Diferentes técnicas como Western Blot, Northern Blot y Southern Blot, por ejemplo, implican electroforesis en gel.
Si estas haciendo Gel de agarosa electroforesis de muestras de ADN, el tipo de procedimiento más común, por lo general deberá hacer al menos dos cosas: 1) distinguir sin cortar plásmidos de inserciones, plásmidos mellados y plásmidos cortados y, 2) estimar el tamaño de los diversos fragmentos de ADN con una curva estándar Excel o calculadora.
Consulte su cuaderno de laboratorio para determinar qué muestras se cargaron en qué carriles. Cuando cargó los pocillos para su gel, debería haber anotado la identidad de cada carril / muestra.
Con una regla, mida la distancia en su imagen desde los pozos hasta el tinte de seguimiento, que han viajado más lejos que cualquiera de las bandas de ADN (en otras palabras, estará en la parte inferior de la gel). Registre este número: las unidades que usa no son importantes.
Mida la distancia en su imagen desde los pozos hasta cada una de las bandas en la "escalera", luego divida esa distancia por la distancia recorrida por el tinte de seguimiento banda. Este cálculo le da la movilidad relativa de cada banda.
Ejemplo: Suponga que la banda de tinte de seguimiento viajó 6 pulgadas y tenemos tres bandas que viajaron 5, 4.5 y 3.5 pulgadas.
¿Cuál es su movilidad relativa? Respuesta: Dividimos 5, 4.5 y 3.5 por 6 para obtener movilidades relativas de 0.833, 0.75 y 0.5833.
El fabricante le da el tamaño de cada fragmento en las escaleras que suministra, por lo que ya debería tener esta información.
Utilice la función Trendline en su programa de hoja de cálculo para ajustar una ecuación a los datos. Esta ecuación debe ser una ecuación de potencia (por ejemplo, x ^ -2) y debe ajustarse relativamente bien a los datos (coeficiente R de al menos 0,9). Esto crea una curva y una curva estándar. Sobresalir.
Recuerde que los fragmentos de ADN más pequeños viajan más lejos a través del gel que los fragmentos de ADN grandes, por lo que los más cercanos al tinte de seguimiento serán los más pequeños. Tenga en cuenta, sin embargo, que si plásmido (circular) el ADN no está cortado, se volverá "superenrollado" o retorcido como un cable telefónico, lo que en realidad lo hará viajar más lejos que el ADN lineal del mismo tamaño.
Del mismo modo, un plásmido "mellado" que se ha cortado de forma incompleta viajará un más corta distancia que el ADN lineal del mismo tamaño. En consecuencia, no puede estimar el tamaño de los plásmidos sin cortar de su gel.
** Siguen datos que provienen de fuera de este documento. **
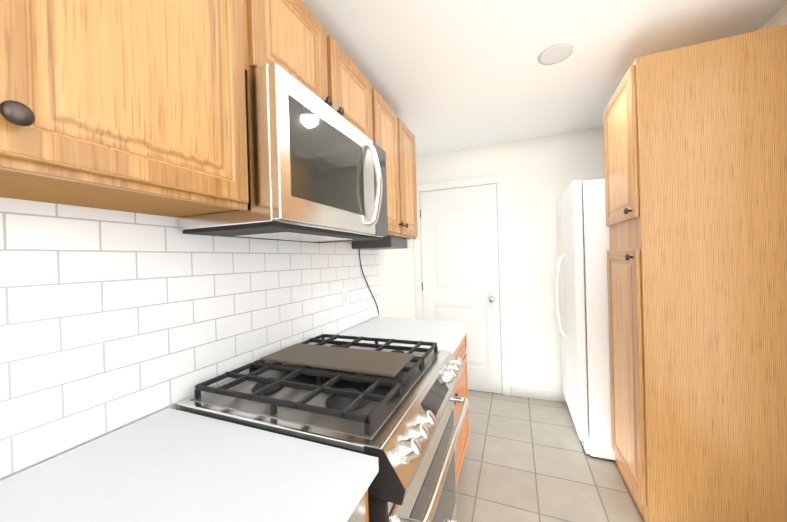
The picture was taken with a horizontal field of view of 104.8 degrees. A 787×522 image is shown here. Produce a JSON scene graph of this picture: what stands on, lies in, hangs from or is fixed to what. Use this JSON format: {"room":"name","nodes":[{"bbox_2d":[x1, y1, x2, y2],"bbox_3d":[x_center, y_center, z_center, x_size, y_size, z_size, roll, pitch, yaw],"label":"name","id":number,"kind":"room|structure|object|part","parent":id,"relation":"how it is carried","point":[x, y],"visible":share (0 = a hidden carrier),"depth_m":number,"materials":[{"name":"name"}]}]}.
{"room":"kitchen","nodes":[
{"label":"kitchen","id":0,"kind":"room"},
{"bbox_2d":[0,239,415,480],"bbox_3d":[-0.693,0.135,1.116,0.100,2.450,4.930,-2,0,22],"label":"wall","id":1,"kind":"structure","parent":0,"point":[397,284],"depth_m":2.75,"materials":[{"name":"paint"}]},
{"bbox_2d":[0,0,248,216],"bbox_3d":[-0.628,-0.528,0.678,0.364,0.784,0.478,-2,0,22],"label":"upper cabinet","id":2,"kind":"object","parent":1,"relation":"attached to","point":[136,106],"visible":1,"depth_m":0.59,"materials":[{"name":"brown wood"}]},
{"bbox_2d":[0,197,380,478],"bbox_3d":[-0.818,0.145,0.661,0.006,0.619,3.788,-2,0,22],"label":"tile backsplash","id":3,"kind":"structure","parent":1,"relation":"attached to","point":[111,320],"depth_m":0.85,"materials":[{"name":"white tile"}]},
{"bbox_2d":[342,287,348,306],"bbox_3d":[-0.303,0.229,1.918,0.008,0.118,0.072,-2,0,22],"label":"electrical outlet plate","id":4,"kind":"object","parent":3,"relation":"attached to","point":[345,299],"visible":1,"depth_m":1.91,"materials":[{"name":"white plastic"}]},
{"bbox_2d":[243,0,372,140],"bbox_3d":[-0.393,-0.736,1.278,0.364,0.386,0.813,-2,0,22],"label":"upper cabinet","id":5,"kind":"object","parent":1,"relation":"attached to","point":[295,40],"visible":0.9,"depth_m":1.09,"materials":[{"name":"brown wood"}]},
{"bbox_2d":[178,63,387,242],"bbox_3d":[-0.337,-0.320,1.236,0.478,0.446,0.760,-2,0,22],"label":"microwave","id":6,"kind":"object","parent":5,"relation":"attached to","point":[316,169],"visible":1,"depth_m":0.94,"materials":[{"name":"silver metal"}]},
{"bbox_2d":[372,87,417,238],"bbox_3d":[-0.097,-0.548,2.003,0.364,0.784,0.743,-2,0,22],"label":"upper cabinet","id":7,"kind":"object","parent":1,"relation":"attached to","point":[393,137],"visible":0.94,"depth_m":1.90,"materials":[{"name":"brown wood"}]},
{"bbox_2d":[352,235,410,313],"bbox_3d":[-0.061,0.127,2.151,0.287,0.575,0.420,-2,0,22],"label":"under-cabinet light fixture","id":8,"kind":"object","parent":7,"relation":"attached to","point":[390,242],"depth_m":1.98,"materials":[{"name":"grey"}]},
{"bbox_3d":[-0.177,0.165,2.235,0.007,0.506,0.297,-2,0,22],"label":"power cord","id":9,"kind":"part","parent":8,"relation":"part of","materials":[{"name":"black plastic"}]},
{"bbox_2d":[416,127,604,394],"bbox_3d":[1.261,0.074,2.935,2.175,2.450,0.100,-2,0,22],"label":"wall","id":10,"kind":"structure","parent":0,"point":[543,173],"depth_m":2.86,"materials":[{"name":"paint"}]},
{"bbox_2d":[413,174,510,395],"bbox_3d":[0.659,0.245,3.078,0.942,2.142,0.083,-2,0,22],"label":"door","id":11,"kind":"structure","parent":10,"relation":"in","point":[460,270],"depth_m":3.06,"materials":[{"name":"white wood"}]},
{"bbox_2d":[512,385,565,402],"bbox_3d":[1.380,1.246,2.842,0.505,0.100,0.013,-2,0,22],"label":"baseboard","id":12,"kind":"structure","parent":10,"relation":"attached to","point":[540,393],"depth_m":2.83,"materials":[{"name":"white wood"}]},
{"bbox_2d":[302,0,786,156],"bbox_3d":[0.327,-1.168,0.689,2.375,0.100,4.930,-2,0,22],"label":"ceiling","id":13,"kind":"structure","parent":0,"point":[441,76],"depth_m":1.62,"materials":[{"name":"paint"}]},
{"bbox_2d":[538,44,572,64],"bbox_3d":[0.889,-1.134,1.665,0.170,0.006,0.170,-2,0,22],"label":"recessed light","id":14,"kind":"object","parent":13,"relation":"in","point":[555,54],"visible":1,"depth_m":1.66,"materials":[{"name":"white plastic"}]},
{"bbox_2d":[457,389,643,521],"bbox_3d":[0.399,1.381,0.697,2.375,0.100,4.930,-2,0,22],"label":"floor","id":15,"kind":"structure","parent":0,"point":[527,459],"depth_m":1.89,"materials":[{"name":"tile"}]},
{"bbox_2d":[176,334,467,521],"bbox_3d":[-0.159,0.857,1.165,0.803,0.976,0.780,-2,0,22],"label":"range","id":16,"kind":"object","parent":15,"relation":"on","point":[390,407],"visible":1,"depth_m":0.94,"materials":[{"name":"grey metal"}]},
{"bbox_2d":[347,494,365,521],"bbox_3d":[-0.499,0.921,0.440,0.708,0.873,0.687,-2,0,22],"label":"dishwasher","id":17,"kind":"object","parent":15,"relation":"on","point":[358,514],"visible":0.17,"depth_m":0.60,"materials":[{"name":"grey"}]},
{"bbox_2d":[365,489,368,521],"bbox_3d":[-0.372,0.914,0.786,0.687,0.876,0.038,-2,0,22],"label":"cabinet filler","id":18,"kind":"object","parent":15,"relation":"on","point":[366,506],"depth_m":0.67,"materials":[{"name":"brown wood"}]},
{"bbox_2d":[453,334,468,482],"bbox_3d":[0.085,0.898,1.880,0.720,0.876,0.670,-2,0,22],"label":"base cabinet","id":19,"kind":"object","parent":15,"relation":"on","point":[461,387],"visible":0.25,"depth_m":1.83,"materials":[{"name":"brown wood"}]},
{"bbox_2d":[325,317,470,353],"bbox_3d":[0.068,0.442,1.879,0.712,0.032,0.696,-2,0,22],"label":"countertop","id":20,"kind":"structure","parent":19,"relation":"on","point":[447,335],"depth_m":1.84,"materials":[{"name":"white stone"}]},
{"bbox_2d":[554,179,615,460],"bbox_3d":[1.694,0.369,2.261,0.860,1.840,0.813,-2,0,22],"label":"refrigerator","id":21,"kind":"object","parent":15,"relation":"on","point":[581,287],"visible":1,"depth_m":2.00,"materials":[{"name":"white plastic"}]},
{"bbox_2d":[603,24,786,521],"bbox_3d":[1.541,0.155,1.593,0.645,2.280,0.515,-2,0,22],"label":"pantry","id":22,"kind":"object","parent":15,"relation":"on","point":[695,148],"visible":1,"depth_m":1.37,"materials":[{"name":"brown wood"}]},
{"bbox_3d":[-0.029,0.911,-1.138,1.563,0.876,1.002,-2,0,22],"label":"base cabinet","id":23,"kind":"object","parent":15,"relation":"on","visible":0},
{"bbox_2d":[0,408,378,521],"bbox_3d":[-0.669,0.470,-0.251,0.930,0.032,2.184,-2,0,22],"label":"countertop","id":24,"kind":"structure","parent":23,"relation":"on","point":[169,465],"depth_m":0.59,"materials":[{"name":"white stone"}]},
{"bbox_2d":[757,3,786,30],"bbox_3d":[1.418,0.078,0.270,0.100,2.450,4.930,-2,0,22],"label":"wall","id":25,"kind":"structure","parent":0,"point":[779,18],"depth_m":1.41,"materials":[{"name":"paint"}]}
]}
Haga coincidir las bandas en cada carril con la identidad de la muestra que cargó en ese carril y determine si lo que ve es lo que hubiera esperado. Esto dependerá de la naturaleza de su experimento.
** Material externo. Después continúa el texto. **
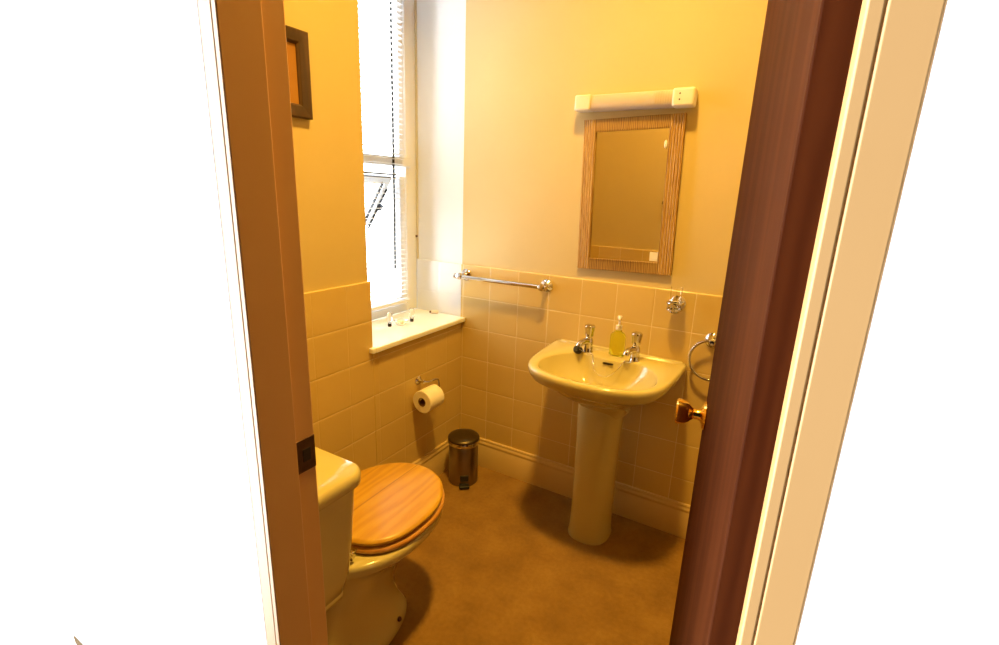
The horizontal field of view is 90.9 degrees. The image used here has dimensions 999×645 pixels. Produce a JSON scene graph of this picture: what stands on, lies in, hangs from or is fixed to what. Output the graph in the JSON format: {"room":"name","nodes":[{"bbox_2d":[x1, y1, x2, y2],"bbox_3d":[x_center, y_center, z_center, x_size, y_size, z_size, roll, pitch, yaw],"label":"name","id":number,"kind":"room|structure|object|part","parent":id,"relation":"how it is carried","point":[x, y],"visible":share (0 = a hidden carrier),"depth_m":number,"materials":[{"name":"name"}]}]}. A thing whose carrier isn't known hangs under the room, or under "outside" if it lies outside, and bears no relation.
{"room":"hallway","nodes":[
{"label":"hallway","id":0,"kind":"room"},
{"bbox_2d":[284,0,461,470],"bbox_3d":[-0.726,-0.579,1.777,0.360,3.020,1.600,10,17,29],"label":"wall","id":1,"kind":"structure","parent":0,"point":[365,414],"depth_m":1.81,"materials":[{"name":"paint"}]},
{"bbox_2d":[285,25,312,119],"bbox_3d":[-0.656,-0.756,1.470,0.020,0.252,0.208,10,17,29],"label":"framed picture","id":2,"kind":"object","parent":1,"relation":"attached to","point":[297,41],"visible":0.37,"depth_m":1.52,"materials":[{"name":"brown wood"}]},
{"bbox_2d":[286,41,298,103],"bbox_3d":[-0.662,-0.757,1.473,0.005,0.172,0.128,10,17,29],"label":"print","id":3,"kind":"object","parent":2,"relation":"attached to","point":[292,46],"depth_m":1.51},
{"bbox_2d":[358,0,418,319],"bbox_3d":[-0.662,-0.944,2.217,0.223,1.895,0.649,10,17,29],"label":"window","id":4,"kind":"structure","parent":1,"relation":"in","point":[409,183],"depth_m":2.36,"materials":[{"name":"beige"}]},
{"bbox_3d":[-0.707,-0.569,2.302,0.126,0.185,0.337,10,17,29],"label":"pane","id":5,"kind":"part","parent":4,"relation":"part of","materials":[{"name":"clear glass"}]},
{"bbox_3d":[-0.594,-1.262,2.086,0.004,1.030,0.434,10,17,29],"label":"pane","id":6,"kind":"part","parent":4,"relation":"part of","materials":[{"name":"clear glass"}]},
{"bbox_3d":[-0.708,-0.570,2.302,0.181,0.249,0.397,10,17,29],"label":"vent sash","id":7,"kind":"part","parent":4,"relation":"part of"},
{"bbox_2d":[358,0,409,310],"bbox_3d":[-0.575,-0.943,2.100,0.036,1.828,0.522,10,17,29],"label":"blind","id":8,"kind":"object","parent":4,"relation":"attached to","point":[401,300],"visible":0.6,"depth_m":2.20,"materials":[{"name":"white plastic"}]},
{"bbox_3d":[-0.603,-0.066,2.331,0.028,0.014,0.514,10,17,29],"label":"rail","id":9,"kind":"part","parent":8,"relation":"part of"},
{"bbox_3d":[-0.491,-1.053,2.239,0.011,1.625,0.017,10,17,29],"label":"tilt cord","id":10,"kind":"part","parent":8,"relation":"part of","materials":[{"name":"white fabric"}]},
{"bbox_3d":[-0.569,-0.934,2.106,0.028,1.792,0.416,10,17,29],"label":"ladder cord","id":11,"kind":"part","parent":8,"relation":"part of","materials":[{"name":"white fabric"}]},
{"bbox_3d":[-0.626,-0.369,2.323,0.033,0.638,0.500,10,17,29],"label":"sash","id":12,"kind":"part","parent":4,"relation":"part of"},
{"bbox_3d":[-0.594,-1.276,2.082,0.033,1.060,0.500,10,17,29],"label":"sash","id":13,"kind":"part","parent":4,"relation":"part of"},
{"bbox_2d":[369,309,464,353],"bbox_3d":[-0.478,0.026,2.325,0.320,0.022,0.658,10,17,29],"label":"windowsill","id":14,"kind":"structure","parent":1,"relation":"attached to","point":[384,337],"depth_m":2.30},
{"bbox_2d":[387,312,391,326],"bbox_3d":[-0.514,-0.014,2.298,0.024,0.066,0.024,10,17,29],"label":"toiletry bottle","id":15,"kind":"object","parent":14,"relation":"on","point":[389,314],"visible":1,"depth_m":2.29,"materials":[{"name":"white plastic"}]},
{"bbox_2d":[393,318,407,324],"bbox_3d":[-0.471,-0.002,2.346,0.070,0.020,0.070,10,17,29],"label":"glass dish","id":16,"kind":"object","parent":14,"relation":"on","point":[398,319],"visible":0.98,"depth_m":2.33,"materials":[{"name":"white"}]},
{"bbox_2d":[409,308,413,321],"bbox_3d":[-0.428,-0.038,2.398,0.024,0.066,0.024,10,17,29],"label":"toiletry bottle","id":17,"kind":"object","parent":14,"relation":"on","point":[411,310],"visible":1,"depth_m":2.39,"materials":[{"name":"white plastic"}]},
{"bbox_2d":[429,310,438,313],"bbox_3d":[-0.343,-0.056,2.567,0.048,0.020,0.020,-1,15,-9],"label":"tube","id":18,"kind":"object","parent":14,"relation":"on","point":[431,311],"visible":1,"depth_m":2.56,"materials":[{"name":"white plastic"}]},
{"bbox_2d":[415,376,439,400],"bbox_3d":[-0.348,0.296,2.293,0.070,0.086,0.140,10,17,29],"label":"toilet roll holder","id":19,"kind":"object","parent":1,"relation":"attached to","point":[418,380],"visible":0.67,"depth_m":2.29,"materials":[{"name":"silver metal"}]},
{"bbox_2d":[413,384,443,412],"bbox_3d":[-0.329,0.353,2.286,0.106,0.108,0.103,10,17,29],"label":"toilet roll","id":20,"kind":"object","parent":19,"relation":"on","point":[432,396],"visible":1,"depth_m":2.25,"materials":[{"name":"paper"}]},
{"bbox_2d":[412,439,448,475],"bbox_3d":[-0.591,0.825,2.087,0.018,0.158,1.462,10,17,29],"label":"baseboard","id":21,"kind":"structure","parent":1,"relation":"attached to","point":[436,460],"depth_m":2.52,"materials":[{"name":"paint"}]},
{"bbox_2d":[72,465,684,644],"bbox_3d":[-0.327,1.151,1.359,2.200,0.080,2.800,10,17,29],"label":"floor","id":22,"kind":"structure","parent":0,"point":[501,564],"depth_m":1.90,"materials":[{"name":"carpet"}]},
{"bbox_2d":[315,446,444,644],"bbox_3d":[-0.454,0.648,1.511,0.511,0.803,0.708,10,17,29],"label":"toilet","id":23,"kind":"object","parent":22,"relation":"on","point":[371,519],"visible":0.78,"depth_m":1.45,"materials":[{"name":"beige ceramic"}]},
{"bbox_2d":[326,591,342,611],"bbox_3d":[-0.553,0.734,1.368,0.190,0.104,0.325,10,17,29],"label":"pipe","id":24,"kind":"object","parent":23,"relation":"attached to","point":[337,602],"depth_m":1.38,"materials":[{"name":"white"}]},
{"bbox_3d":[-0.573,0.332,1.197,0.511,0.040,0.192,10,17,29],"label":"cistern lid","id":25,"kind":"part","parent":23,"relation":"part of","materials":[{"name":"white ceramic"}]},
{"bbox_3d":[-0.379,0.575,1.613,0.368,0.027,0.420,10,17,29],"label":"seat lid","id":26,"kind":"part","parent":23,"relation":"part of","materials":[{"name":"brown wood"}]},
{"bbox_3d":[-0.381,0.602,1.622,0.380,0.020,0.429,10,17,29],"label":"seat","id":27,"kind":"part","parent":23,"relation":"part of","materials":[{"name":"brown wood"}]},
{"bbox_2d":[448,428,479,488],"bbox_3d":[-0.186,0.681,2.490,0.162,0.256,0.175,10,17,29],"label":"pedal bin","id":28,"kind":"object","parent":22,"relation":"on","point":[463,443],"visible":1,"depth_m":2.44,"materials":[{"name":"metal"}]},
{"bbox_3d":[-0.179,0.567,2.465,0.160,0.023,0.160,10,17,29],"label":"lid","id":29,"kind":"part","parent":28,"relation":"part of","materials":[{"name":"metal"}]},
{"bbox_2d":[528,324,686,545],"bbox_3d":[0.384,0.490,2.020,0.574,0.904,0.480,10,17,29],"label":"washbasin","id":30,"kind":"object","parent":22,"relation":"on","point":[604,402],"visible":0.98,"depth_m":1.99,"materials":[{"name":"beige ceramic"}]},
{"bbox_2d":[573,346,582,353],"bbox_3d":[0.334,0.116,2.090,0.040,0.032,0.039,10,17,29],"label":"plug","id":31,"kind":"object","parent":30,"relation":"on","point":[576,350],"visible":0.95,"depth_m":2.08,"materials":[{"name":"black rubber"}]},
{"bbox_2d":[579,349,624,376],"bbox_3d":[0.405,0.171,2.014,0.201,0.076,0.074,10,17,29],"label":"chain","id":32,"kind":"object","parent":31,"relation":"attached to","point":[579,349],"visible":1,"depth_m":1.98,"materials":[{"name":"silver metal"}]},
{"bbox_2d":[576,324,594,352],"bbox_3d":[0.363,0.071,2.067,0.054,0.120,0.096,10,17,29],"label":"tap","id":33,"kind":"object","parent":30,"relation":"on","point":[587,342],"depth_m":2.07,"materials":[{"name":"silver metal"}]},
{"bbox_2d":[528,339,686,419],"bbox_3d":[0.392,0.269,1.961,0.574,0.213,0.480,10,17,29],"label":"basin","id":34,"kind":"object","parent":30,"relation":"in","point":[643,379],"depth_m":1.96,"materials":[{"name":"beige ceramic"}]},
{"bbox_2d":[608,315,625,356],"bbox_3d":[0.490,0.056,2.036,0.064,0.172,0.058,10,17,29],"label":"soap dispenser","id":35,"kind":"object","parent":30,"relation":"on","point":[617,343],"visible":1,"depth_m":2.03,"materials":[{"name":"yellow plastic"}]},
{"bbox_2d":[623,331,642,361],"bbox_3d":[0.536,0.102,1.972,0.054,0.120,0.096,10,17,29],"label":"tap","id":36,"kind":"object","parent":30,"relation":"on","point":[634,351],"depth_m":1.98,"materials":[{"name":"silver metal"}]},
{"bbox_2d":[0,0,998,644],"bbox_3d":[-0.316,-0.280,0.704,2.400,3.020,0.122,10,17,29],"label":"wall","id":37,"kind":"structure","parent":0,"point":[117,344],"depth_m":0.81,"materials":[{"name":"paint"}]},
{"bbox_2d":[197,0,327,644],"bbox_3d":[-0.374,0.197,0.850,0.041,2.020,0.112,10,17,29],"label":"trim","id":38,"kind":"structure","parent":37,"relation":"attached to","point":[244,45],"depth_m":0.77,"materials":[{"name":"beige paint"}]},
{"bbox_3d":[-0.350,0.238,0.885,0.002,0.064,0.043,10,17,29],"label":"strike plate","id":39,"kind":"part","parent":38,"relation":"part of","materials":[{"name":"brown metal"}]},
{"bbox_2d":[669,0,862,644],"bbox_3d":[0.372,0.213,0.883,0.177,2.008,0.713,9,17,26],"label":"door","id":40,"kind":"structure","parent":37,"relation":"in","point":[807,46],"depth_m":0.54,"materials":[{"name":"brown wood"}]},
{"bbox_3d":[0.457,0.217,1.175,0.068,0.068,0.068,8,16,21],"label":"knob","id":41,"kind":"part","parent":40,"relation":"part of","materials":[{"name":"gold metal"}]},
{"bbox_2d":[736,0,946,644],"bbox_3d":[0.263,0.315,0.492,0.041,2.020,0.112,10,17,29],"label":"trim","id":42,"kind":"structure","parent":37,"relation":"attached to","point":[895,44],"depth_m":0.35,"materials":[{"name":"beige paint"}]},
{"bbox_2d":[395,0,767,504],"bbox_3d":[0.409,-0.621,2.088,2.200,3.020,0.110,10,17,29],"label":"wall","id":43,"kind":"structure","parent":0,"point":[501,131],"depth_m":2.15,"materials":[{"name":"paint"}]},
{"bbox_2d":[453,269,552,291],"bbox_3d":[0.004,-0.198,2.325,0.513,0.060,0.077,10,17,29],"label":"towel rail","id":44,"kind":"object","parent":43,"relation":"attached to","point":[546,285],"visible":1,"depth_m":2.28,"materials":[{"name":"silver metal"}]},
{"bbox_3d":[-0.007,-0.193,2.309,0.498,0.022,0.020,10,17,29],"label":"rail","id":45,"kind":"part","parent":44,"relation":"part of","materials":[{"name":"silver metal"}]},
{"bbox_2d":[478,437,689,538],"bbox_3d":[0.440,0.795,2.338,1.540,0.158,0.018,10,17,29],"label":"baseboard","id":46,"kind":"structure","parent":43,"relation":"attached to","point":[665,514],"depth_m":2.39,"materials":[{"name":"paint"}]},
{"bbox_2d":[577,113,686,275],"bbox_3d":[0.516,-0.507,1.984,0.397,0.604,0.019,9,16,29],"label":"wall mirror","id":47,"kind":"object","parent":43,"relation":"attached to","point":[632,166],"visible":1,"depth_m":1.97,"materials":[{"name":"brown wood"}]},
{"bbox_3d":[0.514,-0.236,2.053,0.293,0.046,0.017,9,16,29],"label":"frame rail","id":48,"kind":"part","parent":47,"relation":"part of","materials":[{"name":"brown wood"}]},
{"bbox_3d":[0.520,-0.778,1.917,0.293,0.046,0.017,9,16,29],"label":"frame rail","id":49,"kind":"part","parent":47,"relation":"part of","materials":[{"name":"brown wood"}]},
{"bbox_2d":[575,87,697,112],"bbox_3d":[0.511,-0.848,1.880,0.457,0.063,0.060,10,17,29],"label":"light","id":50,"kind":"object","parent":43,"relation":"attached to","point":[685,97],"visible":1,"depth_m":1.85,"materials":[{"name":"white plastic"}]},
{"bbox_2d":[590,89,673,111],"bbox_3d":[0.507,-0.849,1.885,0.317,0.056,0.055,10,17,29],"label":"diffuser","id":51,"kind":"object","parent":50,"relation":"attached to","point":[661,99],"depth_m":1.86,"materials":[{"name":"white plastic"}]},
{"bbox_2d":[666,297,685,313],"bbox_3d":[0.692,-0.069,1.934,0.067,0.068,0.086,10,17,29],"label":"holder","id":52,"kind":"object","parent":43,"relation":"attached to","point":[682,304],"visible":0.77,"depth_m":1.91,"materials":[{"name":"silver metal"}]},
{"bbox_2d":[670,286,683,312],"bbox_3d":[0.689,-0.090,1.920,0.046,0.099,0.046,10,17,29],"label":"tumbler","id":53,"kind":"object","parent":52,"relation":"in","point":[676,291],"visible":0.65,"depth_m":1.90,"materials":[{"name":"clear glass"}]},
{"bbox_2d":[688,333,716,381],"bbox_3d":[0.831,0.138,1.923,0.170,0.190,0.047,10,17,29],"label":"towel ring","id":54,"kind":"object","parent":43,"relation":"attached to","point":[710,339],"visible":0.59,"depth_m":1.93,"materials":[{"name":"silver metal"}]},
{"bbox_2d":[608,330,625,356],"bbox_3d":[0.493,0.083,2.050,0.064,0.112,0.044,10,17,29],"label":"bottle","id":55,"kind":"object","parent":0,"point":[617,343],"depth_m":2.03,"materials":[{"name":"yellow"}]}
]}
Sin embargo, en general, si digeriera un plásmido de inserción con dos enzimas de restricción, esperaría que la inserción se liberara del plásmido.
Dado que es mucho más pequeño que el plásmido, esperaría ver dos bandas en ese carril, una cerca de la parte superior y la otra hacia abajo cerca de la parte inferior. Un plásmido cortado con solo una enzima de restricción debe formar solo una banda que viaja un poco más lejos que el plásmido cortado con dos enzimas de restricción, pero no tan lejos como el inserto.
Mida la distancia desde los pozos hasta el plásmido cortado e inserte bandas con su regla. Divida estos números por la distancia recorrida por el tinte de seguimiento para encontrar la movilidad relativa de las inserciones y los plásmidos cortados.